第 133 章

  三日後。

  清早,蘇婉蘇娟換了新衣裳,帶了新首飾,打扮得兩根水蔥一般,笑嘻嘻牽著手來找珠華,讓她看看有沒有哪裡不妥。

  十四五的小姑娘,皮膚都嫩得吹彈可破,再一著意妝扮,哪還有個不好的,難得的是兩人長相風格不同,往一塊一站,區別明顯,都能讓人留下印象。

  珠華滿意地起身,一手攬了一個:「很好,小美人們,走,出門了!」

  蘇婉被逗得嘻嘻直笑:「我站嫂子旁邊,哪裡好意思算美人。」

  珠華笑道:「怎麼不算,環肥燕瘦,各有擅場,難道美人必定是一個模子裡套出來的不成?」

  「嫂子真會哄人。」蘇婉開心地挽著她的手貼著她往外走。

  孫姨娘殷切地從後面送了來,連著囑咐道:「大姑娘,二姑娘,頭一回到人家做客,要謹言慎行,多聽你們嫂子的話,人生地不熟的地方,別貪看景色到處亂走,仔細給人家留下壞印象。」

  蘇婉蘇娟一齊「嗯嗯」應聲,道:「知道了,姨娘放心。」

  說著話出門上車。

  才進蘇家沒幾天的兩個丫頭,四丫和圓臉的妮兒也跟著一起,她倆現在改了名,跟蘇娟的四丫改叫雲釵,很能體現蘇娟的喜好;妮兒則被蘇婉改成了聽蘭——土憨的妮兒配上這個脫俗的名字很有幾分反差的搞笑,妮兒自己也好幾回反應不過來是在叫她,不過蘇婉硬是堅持了她的文藝少女心。

  新出爐的雲釵和聽蘭還沒來得及學多少規矩,但今天這種場合,她們必得臨時上陣跟著去,不指望幹什麼了不得的活,純是個臉面。到了正場面上,假使需要取點東西傳個話什麼的,總不能姑娘親自走來走去,那就太掉價了。

  那等豪奢人家,誰不生兩隻富貴勢利眼呢。

  「……其實沒什麼,人面都不熟時,多看少言隨大流。」

  馬車上,珠華給兩個小姑子做豪門一日遊的最後輔導,「別人問你話若不知怎麼答,也別緊張,就微笑混過去,只要你守著禮貌,一般有修養的人不會窮追猛打,那等非要你出醜的,她自己的臉面也不見得好看到哪裡去,別人看在眼裡,自然有數,只會覺得她無禮苛刻。」

  蘇婉蘇娟一起連連點頭,等到珠華說話停了,蘇娟就舉起手裡握著的一面小靶鏡,不時對著照一照。

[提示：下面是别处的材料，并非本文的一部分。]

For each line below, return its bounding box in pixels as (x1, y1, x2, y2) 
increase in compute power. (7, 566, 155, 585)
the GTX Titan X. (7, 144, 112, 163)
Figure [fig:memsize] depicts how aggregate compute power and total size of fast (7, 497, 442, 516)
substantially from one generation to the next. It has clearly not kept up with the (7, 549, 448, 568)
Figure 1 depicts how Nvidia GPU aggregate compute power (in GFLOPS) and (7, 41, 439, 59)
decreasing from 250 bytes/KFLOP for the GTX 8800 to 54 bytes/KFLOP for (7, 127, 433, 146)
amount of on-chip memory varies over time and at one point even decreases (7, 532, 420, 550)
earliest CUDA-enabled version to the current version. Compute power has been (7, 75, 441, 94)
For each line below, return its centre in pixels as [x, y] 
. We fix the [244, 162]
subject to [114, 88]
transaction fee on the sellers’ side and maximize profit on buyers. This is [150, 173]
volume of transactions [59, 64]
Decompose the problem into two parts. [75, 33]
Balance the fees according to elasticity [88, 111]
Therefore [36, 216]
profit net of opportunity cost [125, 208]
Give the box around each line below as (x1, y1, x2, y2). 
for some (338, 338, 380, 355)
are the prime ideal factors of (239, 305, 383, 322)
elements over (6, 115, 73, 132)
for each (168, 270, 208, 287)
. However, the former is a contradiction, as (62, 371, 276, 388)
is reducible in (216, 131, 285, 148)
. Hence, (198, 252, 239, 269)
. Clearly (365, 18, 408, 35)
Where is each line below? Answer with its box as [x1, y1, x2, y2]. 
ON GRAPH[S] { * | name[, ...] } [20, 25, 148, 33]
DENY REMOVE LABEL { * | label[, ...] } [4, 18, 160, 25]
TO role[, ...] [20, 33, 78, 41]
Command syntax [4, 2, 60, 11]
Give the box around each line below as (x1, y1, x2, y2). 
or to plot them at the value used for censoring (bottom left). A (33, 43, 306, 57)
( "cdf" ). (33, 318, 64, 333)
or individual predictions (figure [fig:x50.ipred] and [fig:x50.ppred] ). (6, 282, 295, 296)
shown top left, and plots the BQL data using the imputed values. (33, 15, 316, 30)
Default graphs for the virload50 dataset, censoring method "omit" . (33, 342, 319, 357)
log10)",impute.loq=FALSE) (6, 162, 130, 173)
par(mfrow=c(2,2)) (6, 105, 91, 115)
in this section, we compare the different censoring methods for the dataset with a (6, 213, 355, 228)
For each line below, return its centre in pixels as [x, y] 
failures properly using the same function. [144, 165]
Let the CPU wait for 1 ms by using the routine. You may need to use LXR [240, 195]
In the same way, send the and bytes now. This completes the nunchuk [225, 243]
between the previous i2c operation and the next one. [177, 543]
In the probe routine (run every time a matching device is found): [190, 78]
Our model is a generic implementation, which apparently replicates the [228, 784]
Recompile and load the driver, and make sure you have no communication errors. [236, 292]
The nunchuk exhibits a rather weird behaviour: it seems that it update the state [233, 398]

  其實馬車雖有一點搖晃,但她好好坐著,鬢髮一絲不亂,不知哪來那麼大的勁頭,照來照去都不厭。

  珠華見她那個專心致志的臭美模樣,也是——嗯,有點服氣。

  蘇婉關注的點就正經多了,問道:「嫂子,你說我們到了侯府,會不會被分開啊?」

  珠華想了想,她也不太確定,這種賞宴未必有一定之規,已婚和未婚的有時會分邊,有時不會,帖子上不會標明這個,只能到了場隨機應變。

  「我不知道,不過分開也沒事,你和二妹妹在一處,姐妹倆總是有個照應,若遇著什麼急事,就打發丫頭來找我。今天我們出門,不求有功,但求無過,能好好地去,再好好地回來就行了。」

  蘇婉有點忐忑地點頭:「好。」

  她們出門算早的,不過到達勇毅侯府時,有些人家已經先到了,可見侯府辦的這場賞荷宴應當很受歡迎。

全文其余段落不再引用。